Mirza Buka Pintu Lampung untuk Palestina, dari Kampus hingga Investasi
Gubernur Lampung menawarkan akses pendidikan dan peluang investasi bagi warga Palestina, menandai langkah konkret diplomasi daerah dalam mendukung isu kemanusiaan global.
BANDARLAMPUNG — Gubernur Lampung, Rahmat Mirzani Djausal, mengambil langkah tak biasa dalam diplomasi daerah dengan membuka peluang pendidikan hingga investasi bagi warga Palestina di Lampung.
Langkah ini disampaikan saat menerima kunjungan Duta Besar Palestina untuk Indonesia, Abdalfatah A.K. Alsattari, di Kantor Gubernur Lampung, Senin (20/4/2026).
Mirza menegaskan, dukungan Lampung terhadap Palestina tidak berhenti pada pernyataan politik, tetapi diarahkan pada langkah konkret yang bisa langsung dirasakan.
“Kami tidak hanya bicara solidaritas, tapi juga membuka ruang nyata, baik di sektor pendidikan maupun ekonomi,” ujarnya.
Salah satu langkah yang ditawarkan adalah membuka akses lebih luas bagi mahasiswa Palestina untuk menempuh pendidikan di Lampung, termasuk di Universitas Lampung. Pemprov bahkan tengah membantu pengurusan dokumen mahasiswa asal Gaza yang saat ini menempuh studi di daerah tersebut.
Selain pendidikan, Pemprov Lampung juga mendorong kerja sama ekonomi dengan membuka peluang investasi dan usaha bagi pelaku bisnis Palestina di daerah.
Mirza menilai, kolaborasi ini dapat menjadi solusi alternatif untuk membantu penguatan ekonomi rakyat Palestina di tengah keterbatasan akibat konflik berkepanjangan.
“Kalau mereka berkembang di sini, dampaknya juga akan membantu saudara mereka di Palestina,” katanya.
Pemerintah daerah juga berencana mempertemukan pengusaha Lampung dengan pelaku usaha Palestina guna membangun jaringan bisnis lintas negara berbasis kemitraan.
Sementara itu, Abdalfatah menyambut positif langkah tersebut dan menyatakan kesiapan untuk menjembatani kerja sama antara kedua pihak.
Ia juga menggambarkan kondisi terkini di Gaza yang masih menghadapi krisis kemanusiaan serius, mulai dari keterbatasan pangan hingga kerusakan infrastruktur akibat konflik.

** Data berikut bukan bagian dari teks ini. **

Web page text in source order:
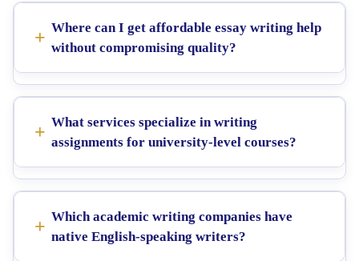
Where can I get affordable essay writing help
without compromising quality?
What services specialize in writing
assignments for university-level courses?
Which academic writing companies have
native English-speaking writers?
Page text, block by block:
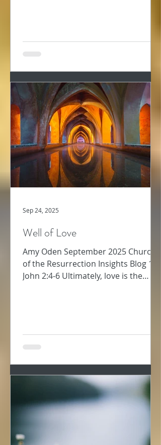
wrong” – that will teach them! Too
often, I’m preoccupied and don’t
other and everyone else” (v. 15). Why
would we ever think love was soft or
easy or warm and fuzzy? The
strength required for this kind of
bold
Well of Love
Amy Oden September 2025 Church
of the Resurrection Insights Blog 1
John 2:4-6 Ultimately, love is the
Sep 24, 2025
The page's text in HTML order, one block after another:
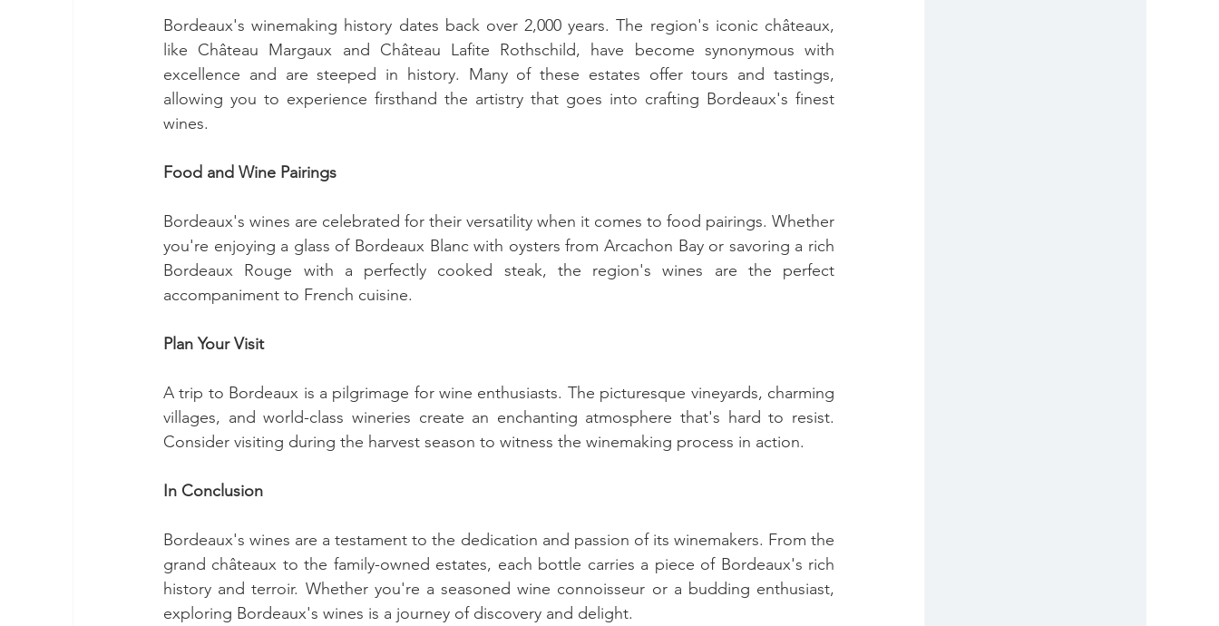
Bordeaux's winemaking history dates back over 2,000 years. The region's iconic châteaux,
like Château Margaux and Château Lafite Rothschild, have become synonymous with
excellence and are steeped in history. Many of these estates offer tours and tastings,
allowing you to experience firsthand the artistry that goes into crafting Bordeaux's finest
wines.
Food and Wine Pairings
Bordeaux's wines are celebrated for their versatility when it comes to food pairings. Whether
you're enjoying a glass of Bordeaux Blanc with oysters from Arcachon Bay or savoring a rich
Bordeaux Rouge with a perfectly cooked steak, the region's wines are the perfect
accompaniment to French cuisine.
Plan Your Visit
A trip to Bordeaux is a pilgrimage for wine enthusiasts. The picturesque vineyards, charming
villages, and world-class wineries create an enchanting atmosphere that's hard to resist.
Consider visiting during the harvest season to witness the winemaking process in action.
In Conclusion
Bordeaux's wines are a testament to the dedication and passion of its winemakers. From the
grand châteaux to the family-owned estates, each bottle carries a piece of Bordeaux's rich
history and terroir. Whether you're a seasoned wine connoisseur or a budding enthusiast,
exploring Bordeaux's wines is a journey of discovery and delight.
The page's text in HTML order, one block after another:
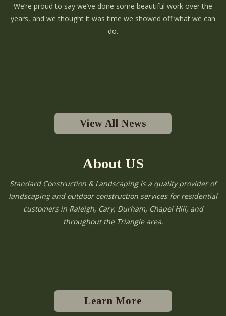
We’re proud to say we’ve done some beautiful work over the
years, and we thought it was time we showed off what we can
do.
View All News
About US
Standard Construction & Landscaping is a quality provider of
landscaping and outdoor construction services for residential
customers in Raleigh, Cary, Durham, Chapel Hill, and
throughout the Triangle area.
Learn More

Meski demikian, ia menegaskan bahwa rakyat Palestina tetap memiliki harapan untuk merdeka dan bangkit.
“Kami mungkin kehilangan banyak hal, tetapi tidak kehilangan harapan,” ujarnya.
Abdalfatah turut mengapresiasi konsistensi Indonesia dalam mendukung Palestina di berbagai forum internasional, termasuk di Perserikatan Bangsa-Bangsa.
Langkah yang diambil Pemprov Lampung ini dinilai sebagai bentuk konkret peran daerah dalam diplomasi kemanusiaan, sekaligus memperluas kontribusi Indonesia dalam isu global di luar jalur pemerintah pusat.